ANY23-395 fail early if not enough memory for OpenIE
authorHans <firedrake93@gmail.com>
Tue, 30 Oct 2018 23:47:47 +0000 (18:47 -0500)
committerHans <firedrake93@gmail.com>
Tue, 30 Oct 2018 23:47:47 +0000 (18:47 -0500)
plugins/openie/src/main/java/org/apache/any23/plugin/extractor/openie/OpenIEExtractor.java

index 9b62626..3992388 100644 (file)
@@ -24,8 +24,6 @@ import javax.xml.transform.TransformerFactoryConfigurationError;
 
 import org.apache.any23.extractor.Extractor;
 import org.apache.any23.extractor.IssueReport;
-import org.apache.any23.configuration.Configuration;
-import org.apache.any23.configuration.DefaultConfiguration;
 import org.apache.any23.extractor.ExtractionContext;
 import org.apache.any23.extractor.ExtractorDescription;
 import org.apache.any23.plugin.Author;
@@ -86,6 +84,21 @@ public class OpenIEExtractor implements Extractor.TagSoupDOMExtractor {
             ExtractionContext context, Document in, ExtractionResult out)

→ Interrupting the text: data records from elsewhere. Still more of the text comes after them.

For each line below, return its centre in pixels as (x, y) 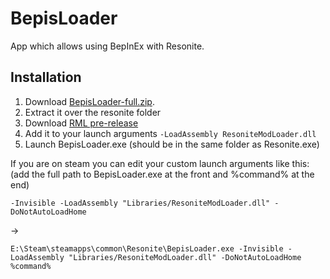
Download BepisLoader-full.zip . (89, 101)
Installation (46, 77)
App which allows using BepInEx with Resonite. (107, 46)
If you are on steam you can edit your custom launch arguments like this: (160, 163)
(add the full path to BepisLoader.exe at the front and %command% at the (162, 174)
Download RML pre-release (81, 123)
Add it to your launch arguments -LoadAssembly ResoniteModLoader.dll (170, 133)
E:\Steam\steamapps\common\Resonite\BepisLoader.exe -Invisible (147, 248)
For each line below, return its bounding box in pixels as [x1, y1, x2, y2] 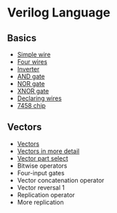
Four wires [17, 58, 47, 66]
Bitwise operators [17, 161, 67, 170]
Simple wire [17, 50, 51, 58]
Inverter [17, 65, 40, 73]
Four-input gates [17, 168, 65, 177]
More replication [17, 198, 64, 206]
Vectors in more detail [17, 146, 80, 155]
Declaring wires [17, 94, 62, 102]
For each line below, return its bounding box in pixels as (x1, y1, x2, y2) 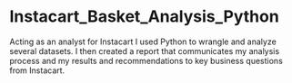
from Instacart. (9, 65, 65, 76)
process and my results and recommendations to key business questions (9, 55, 284, 66)
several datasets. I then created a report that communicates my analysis (9, 45, 280, 56)
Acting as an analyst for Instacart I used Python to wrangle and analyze (9, 36, 277, 47)
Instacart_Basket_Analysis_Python (9, 6, 279, 27)
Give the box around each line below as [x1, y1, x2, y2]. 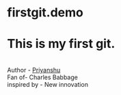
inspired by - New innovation [7, 81, 89, 89]
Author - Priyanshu [7, 66, 61, 74]
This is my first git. [7, 36, 116, 52]
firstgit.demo [7, 5, 83, 21]
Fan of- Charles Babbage [7, 73, 79, 81]
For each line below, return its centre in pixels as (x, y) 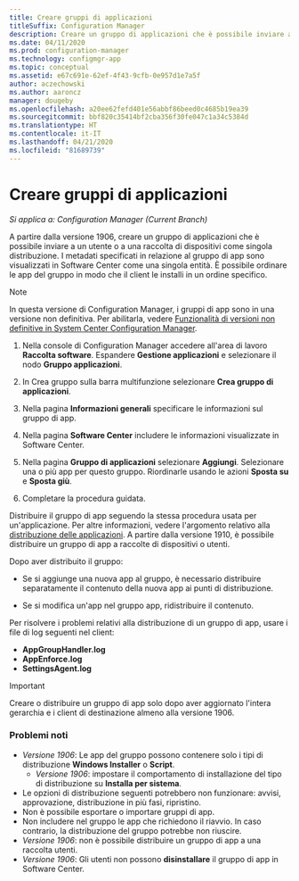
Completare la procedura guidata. (84, 498)
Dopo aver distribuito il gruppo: (66, 561)
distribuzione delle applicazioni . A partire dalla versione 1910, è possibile (141, 534)
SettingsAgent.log (57, 668)
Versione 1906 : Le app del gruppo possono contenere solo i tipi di (143, 754)
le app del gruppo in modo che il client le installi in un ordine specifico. (138, 274)
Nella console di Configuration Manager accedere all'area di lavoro (145, 345)
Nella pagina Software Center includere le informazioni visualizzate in (150, 435)
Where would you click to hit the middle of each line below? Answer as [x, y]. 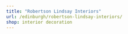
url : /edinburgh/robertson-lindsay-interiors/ [64, 17]
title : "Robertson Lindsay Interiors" [54, 11]
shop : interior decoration [39, 22]
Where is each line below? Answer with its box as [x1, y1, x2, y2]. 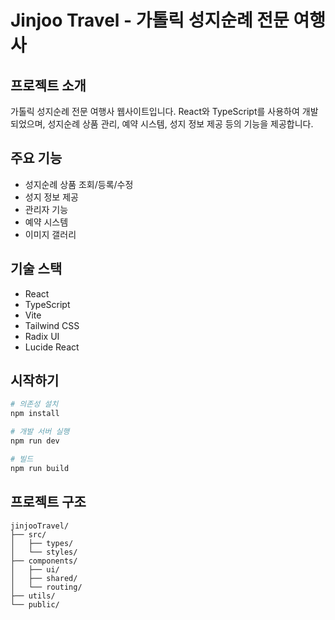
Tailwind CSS [24, 319, 80, 331]
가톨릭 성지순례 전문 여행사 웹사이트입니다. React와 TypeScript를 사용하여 [10, 106, 300, 117]
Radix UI [24, 330, 60, 342]
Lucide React [24, 341, 80, 353]
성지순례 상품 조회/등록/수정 [24, 178, 134, 190]
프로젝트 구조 [10, 494, 87, 511]
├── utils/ [10, 591, 56, 601]
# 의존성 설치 [10, 399, 59, 410]
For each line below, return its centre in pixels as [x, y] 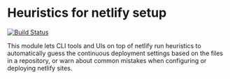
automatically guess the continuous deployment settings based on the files [115, 53]
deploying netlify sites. [40, 68]
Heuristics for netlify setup [87, 13]
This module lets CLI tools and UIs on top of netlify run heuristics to [104, 45]
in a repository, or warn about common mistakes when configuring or [107, 60]
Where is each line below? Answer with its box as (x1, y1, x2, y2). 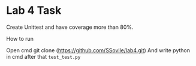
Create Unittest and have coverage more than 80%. (6, 23, 134, 31)
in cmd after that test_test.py (6, 53, 81, 60)
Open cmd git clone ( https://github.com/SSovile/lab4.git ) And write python (6, 46, 191, 54)
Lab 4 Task (6, 4, 62, 17)
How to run (6, 35, 34, 42)
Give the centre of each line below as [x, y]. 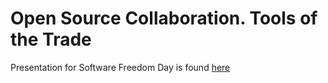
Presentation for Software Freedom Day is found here [120, 67]
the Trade [51, 39]
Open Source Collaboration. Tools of [164, 18]
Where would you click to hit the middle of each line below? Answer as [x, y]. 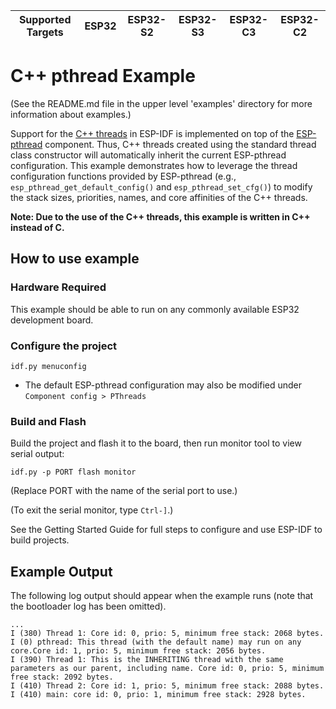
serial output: [37, 454]
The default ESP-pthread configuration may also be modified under [163, 385]
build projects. [40, 540]
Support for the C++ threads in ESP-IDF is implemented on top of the [152, 133]
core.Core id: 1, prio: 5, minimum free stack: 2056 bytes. [138, 651]
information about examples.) [71, 114]
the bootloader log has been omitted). [88, 606]
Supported [45, 19]
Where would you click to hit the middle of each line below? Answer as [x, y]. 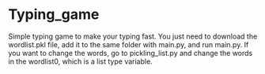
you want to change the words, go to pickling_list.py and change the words [131, 53]
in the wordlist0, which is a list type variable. [80, 61]
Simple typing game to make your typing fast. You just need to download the [133, 36]
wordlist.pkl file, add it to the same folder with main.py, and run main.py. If [129, 44]
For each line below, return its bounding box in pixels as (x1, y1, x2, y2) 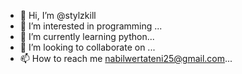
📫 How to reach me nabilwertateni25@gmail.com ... (19, 53, 233, 64)
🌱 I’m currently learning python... (19, 31, 155, 42)
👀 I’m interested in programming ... (19, 20, 163, 32)
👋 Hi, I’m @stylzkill (19, 10, 97, 21)
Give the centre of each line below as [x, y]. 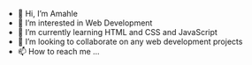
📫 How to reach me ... [58, 51]
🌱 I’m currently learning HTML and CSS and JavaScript [118, 32]
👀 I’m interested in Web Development [85, 23]
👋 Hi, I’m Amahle [47, 14]
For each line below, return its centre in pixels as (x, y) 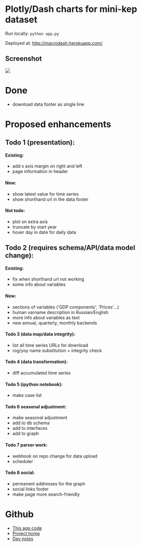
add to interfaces (30, 428)
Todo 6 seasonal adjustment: (36, 406)
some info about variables (39, 285)
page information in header (40, 171)
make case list (27, 395)
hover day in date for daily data (44, 232)
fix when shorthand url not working (48, 279)
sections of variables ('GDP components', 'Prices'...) (66, 307)
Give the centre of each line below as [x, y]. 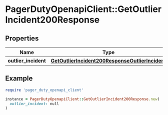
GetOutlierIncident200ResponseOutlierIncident [108, 61]
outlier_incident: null [34, 103]
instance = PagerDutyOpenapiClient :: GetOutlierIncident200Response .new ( [82, 99]
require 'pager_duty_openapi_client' [44, 90]
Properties [22, 38]
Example [19, 78]
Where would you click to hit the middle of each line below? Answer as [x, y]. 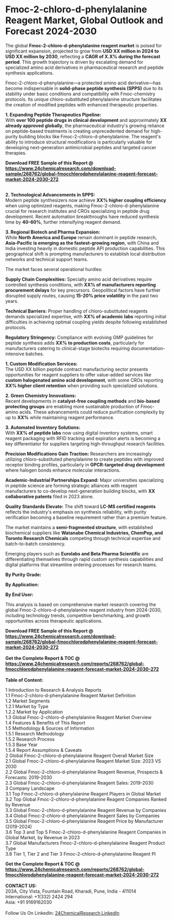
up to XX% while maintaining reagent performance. [60, 417]
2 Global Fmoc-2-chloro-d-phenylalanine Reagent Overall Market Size [80, 755]
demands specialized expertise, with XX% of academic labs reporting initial [86, 316]
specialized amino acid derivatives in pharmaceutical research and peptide [84, 67]
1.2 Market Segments [28, 701]
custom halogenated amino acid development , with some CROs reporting [84, 380]
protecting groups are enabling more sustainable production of [72, 406]
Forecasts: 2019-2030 [29, 777]
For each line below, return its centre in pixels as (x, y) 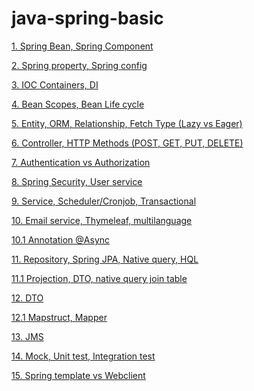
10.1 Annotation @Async (61, 239)
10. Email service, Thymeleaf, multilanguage (102, 220)
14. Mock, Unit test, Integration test (83, 356)
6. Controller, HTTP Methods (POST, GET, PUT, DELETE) (127, 143)
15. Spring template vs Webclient (78, 375)
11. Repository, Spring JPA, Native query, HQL (105, 259)
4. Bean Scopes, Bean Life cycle (78, 104)
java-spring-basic (87, 18)
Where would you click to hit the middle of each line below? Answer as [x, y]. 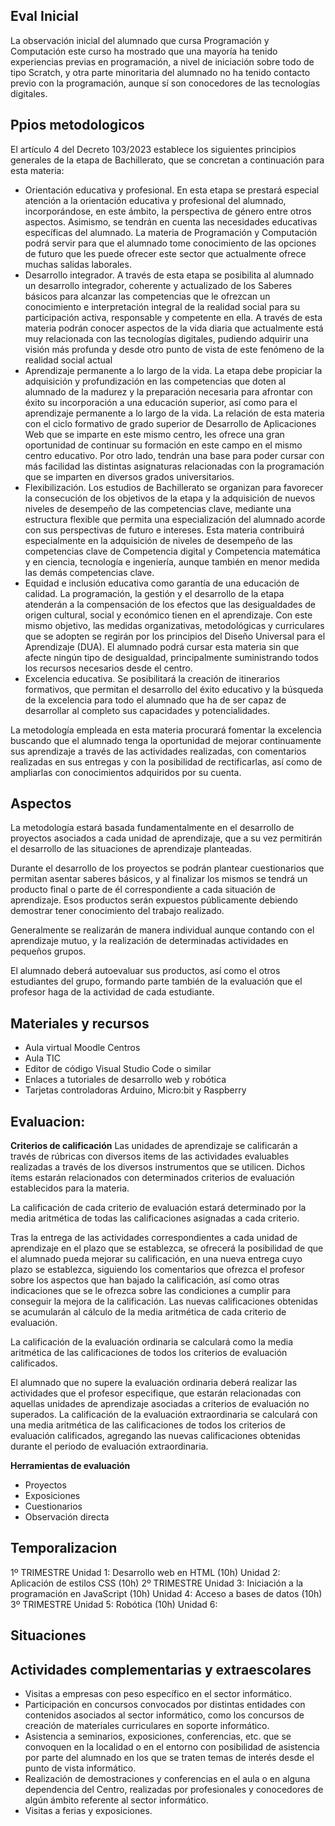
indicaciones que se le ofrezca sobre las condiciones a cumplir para [150, 1291]
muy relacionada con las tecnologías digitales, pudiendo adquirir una [166, 338]
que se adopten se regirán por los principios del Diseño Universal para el [175, 636]
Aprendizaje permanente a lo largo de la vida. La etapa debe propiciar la [173, 370]
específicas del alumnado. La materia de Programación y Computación [171, 232]
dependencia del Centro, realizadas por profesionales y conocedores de [174, 1790]
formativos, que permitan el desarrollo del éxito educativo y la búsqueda [174, 689]
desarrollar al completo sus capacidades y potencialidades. [147, 710]
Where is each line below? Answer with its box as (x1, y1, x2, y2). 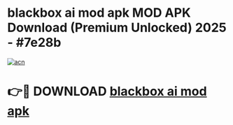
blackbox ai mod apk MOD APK (7, 5, 191, 21)
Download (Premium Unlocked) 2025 (7, 20, 227, 36)
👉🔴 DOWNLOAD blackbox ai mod (7, 84, 208, 99)
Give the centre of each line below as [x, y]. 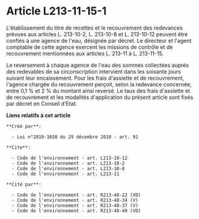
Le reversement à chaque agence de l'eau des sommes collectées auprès [98, 65]
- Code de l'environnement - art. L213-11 [66, 174]
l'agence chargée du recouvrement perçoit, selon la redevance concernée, [99, 84]
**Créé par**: [24, 126]
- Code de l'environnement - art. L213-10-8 [68, 168]
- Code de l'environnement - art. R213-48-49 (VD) [76, 211]
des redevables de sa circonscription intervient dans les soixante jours [94, 71]
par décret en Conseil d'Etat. [42, 103]
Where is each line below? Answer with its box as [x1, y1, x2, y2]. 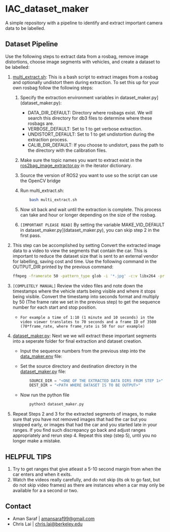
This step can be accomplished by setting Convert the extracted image [12, 242, 161, 248]
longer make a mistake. [12, 438, 62, 444]
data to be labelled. [5, 25, 46, 31]
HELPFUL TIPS [5, 453, 52, 461]
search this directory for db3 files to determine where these [27, 115, 152, 121]
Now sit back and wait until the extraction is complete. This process [20, 206, 161, 213]
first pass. [20, 232, 41, 238]
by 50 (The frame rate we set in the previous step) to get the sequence [12, 299, 160, 305]
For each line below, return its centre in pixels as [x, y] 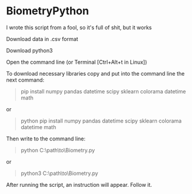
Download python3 [29, 50]
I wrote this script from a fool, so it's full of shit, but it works [79, 27]
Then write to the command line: [46, 139]
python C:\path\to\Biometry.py [58, 150]
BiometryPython [48, 11]
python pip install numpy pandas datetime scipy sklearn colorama [101, 121]
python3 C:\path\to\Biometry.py [59, 173]
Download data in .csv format [42, 39]
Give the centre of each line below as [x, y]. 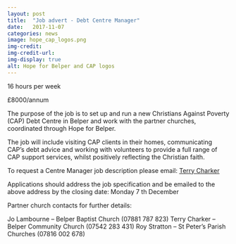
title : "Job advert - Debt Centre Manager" [74, 20]
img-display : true [34, 60]
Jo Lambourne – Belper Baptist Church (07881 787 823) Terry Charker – [112, 219]
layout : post [26, 14]
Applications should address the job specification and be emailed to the [111, 184]
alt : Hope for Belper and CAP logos [61, 66]
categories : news [33, 33]
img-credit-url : [31, 53]
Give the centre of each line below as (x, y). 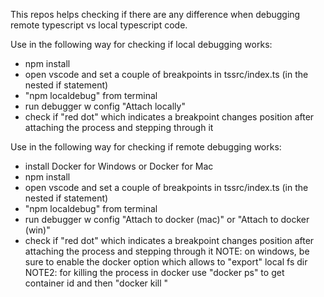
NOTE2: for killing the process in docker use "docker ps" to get (154, 272)
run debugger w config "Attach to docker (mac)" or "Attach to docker (167, 219)
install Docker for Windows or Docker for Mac (119, 166)
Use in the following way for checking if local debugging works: (141, 44)
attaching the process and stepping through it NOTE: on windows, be (167, 251)
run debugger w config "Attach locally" (105, 106)
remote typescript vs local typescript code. (99, 25)
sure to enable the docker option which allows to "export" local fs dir (166, 262)
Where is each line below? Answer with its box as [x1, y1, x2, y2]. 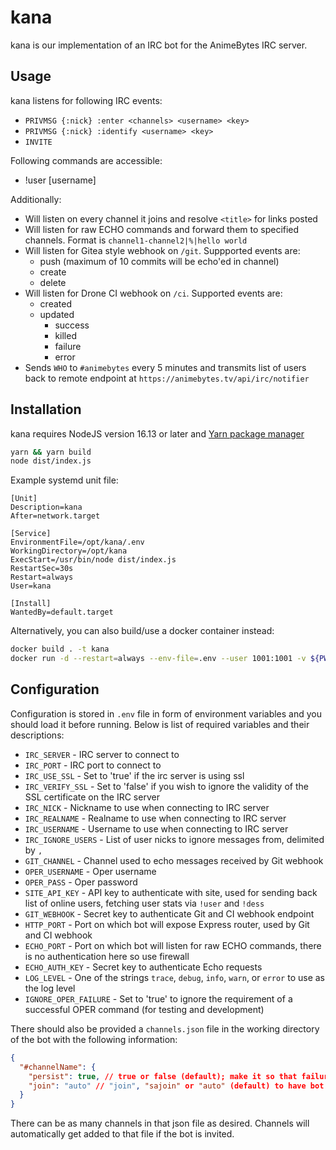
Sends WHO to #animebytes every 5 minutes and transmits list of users [24, 361, 307, 373]
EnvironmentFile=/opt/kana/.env [10, 537, 145, 548]
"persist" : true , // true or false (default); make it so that [28, 1071, 298, 1081]
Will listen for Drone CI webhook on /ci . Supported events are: [24, 287, 283, 299]
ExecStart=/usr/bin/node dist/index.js [10, 555, 177, 565]
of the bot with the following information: [10, 1033, 178, 1045]
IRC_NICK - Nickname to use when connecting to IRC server [24, 801, 270, 813]
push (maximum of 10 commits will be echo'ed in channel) [39, 255, 280, 267]
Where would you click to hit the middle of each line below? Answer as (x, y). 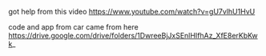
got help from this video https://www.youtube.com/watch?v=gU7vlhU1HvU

                     throws IOException, ExtractionException {
 
+        Runtime runtime = Runtime.getRuntime();
+        long maxMemory = runtime.maxMemory();
+        //free up as much memory as possible before performing this calculation
+        runtime.gc();
+        long usedMemory = Math.max(0L, runtime.totalMemory() - runtime.freeMemory());
+        long availableMemory = maxMemory - usedMemory;
+        if (availableMemory < 4294967296L) {
+            out.notifyIssue(IssueReport.IssueLevel.FATAL,
+                    "Not enough heap space available to perform OpenIE extraction: "
+                            + (availableMemory/1048576L) + "/" + (maxMemory / 1048576L)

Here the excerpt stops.